Mia Couto: “Rever obras é censura”, por Duda Monteiro de Barros/Veja
Um dos grandes escritores da atualidade, o moçambicano Mia Couto, 67 anos, mantém fortíssimo laço com o Brasil, que em suas contas já visitou pelo menos três dezenas de vezes. O autor, traduzido em mais de trinta idiomas e vencedor do prestigiado Prêmio Camões, tem suas raízes literárias fincadas em nomes como Guimarães Rosa, Carlos Drummond de Andrade e João Cabral de Melo, que leu desde cedo. Intelectual que não foge de temas que incendeiam a atualidade, Couto sempre se situou à esquerda no espectro ideológico — na juventude, fez inclusive parte do movimento armado de independência de seu país —, mas acha que falta à ala mais progressista de hoje o reconhecimento “de que o mundo se torna a cada dia um lugar mais complexo”.
Em meio à ascensão do politicamente correto, ele enxerga os vários matizes de polêmicas questões, como a adoção da linguagem neutra e o revisionismo na literatura. Dono de obras-primas do realismo fantástico e agora dedicado a um livro sobre a I Guerra, o biólogo de formação concedeu, com sua inconfundível voz baixa e tranquila, a seguinte entrevista a VEJA.
Clássicos da literatura mundial estão sendo questionados e até modificados à luz do politicamente correto. O senhor é a favor do movimento revisionista tão em voga?
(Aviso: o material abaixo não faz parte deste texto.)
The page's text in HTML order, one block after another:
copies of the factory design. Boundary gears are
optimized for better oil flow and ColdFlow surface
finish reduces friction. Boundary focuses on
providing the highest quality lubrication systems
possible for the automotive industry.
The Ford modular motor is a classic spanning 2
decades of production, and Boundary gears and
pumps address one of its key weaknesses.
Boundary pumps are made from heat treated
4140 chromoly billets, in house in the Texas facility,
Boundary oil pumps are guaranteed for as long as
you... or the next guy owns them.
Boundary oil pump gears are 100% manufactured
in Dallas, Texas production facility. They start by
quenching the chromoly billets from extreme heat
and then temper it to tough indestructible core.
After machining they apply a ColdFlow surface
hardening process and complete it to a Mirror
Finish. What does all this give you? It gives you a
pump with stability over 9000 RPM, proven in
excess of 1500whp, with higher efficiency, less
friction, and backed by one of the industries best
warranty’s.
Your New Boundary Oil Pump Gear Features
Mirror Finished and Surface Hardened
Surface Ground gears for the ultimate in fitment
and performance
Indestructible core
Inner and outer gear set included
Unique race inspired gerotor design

Definitivamente, não. Sempre que tentam fazer isso, o resultado é desastroso para a arte da escrita. Uma vez, em visita à Alemanha, fui chamado por uma editora que estava traduzindo um livro meu. Na história, um capitão português que vive no ano de 1890 chama um africano de preto em um dos diálogos. Era a forma dele, colonial, de se expressar. Havia um contexto. Mas o tradutor alemão insistiu que não poderia usar aquele termo. Eu então perguntei qual seria sua sugestão. E veio a resposta: “Use um ‘excessivamente pigmentado’ no lugar de preto”.
Aceitou a sugestão?
Não. Achei um absurdo total, até porque este “excessivamente pigmentado” embute uma subjetividade que também pode resvalar em preconceito. A moda do revisionismo gera situações ridículas, que acabam por fragilizar o movimento da diversidade e da inclusão — este, sim, sério e respeitável.
O senhor diria que o revisionismo é uma modalidade de censura?
É uma censura, sim. E pior: feita contra alguém que provavelmente já não está mais vivo e não tem direito à palavra. Essa ala da sociedade que sai por aí alterando grandes obras pretende purificar o passado. A revisão possível, a meu ver, deve se restringir a adicionar observações em um livro explicando o contexto histórico em que foi escrito. As mudanças não podem ser na base da subtração ou da substituição, mas do acréscimo de informações. Assim, é razoável.
Certa vez, o escritor Umberto Eco (1932-2016) disse que as redes sociais deram voz aos imbecis. Concorda?
Nos dias de hoje, o que percebo é que muitas pessoas só leem frases soltas de meus livros nas redes. Me dizem “adorei aquela sua frase”, que é apenas o fragmento de uma obra muito maior, e ela é ignorada. Os escritores viraram frasistas. Outro problema é que todo mundo se sente um pouco especialista ali e alguns até viram referência em assuntos dos quais não têm nenhum domínio. Confundem fato com opinião, tudo em troca de likes, o que alimenta um ciclo perigoso.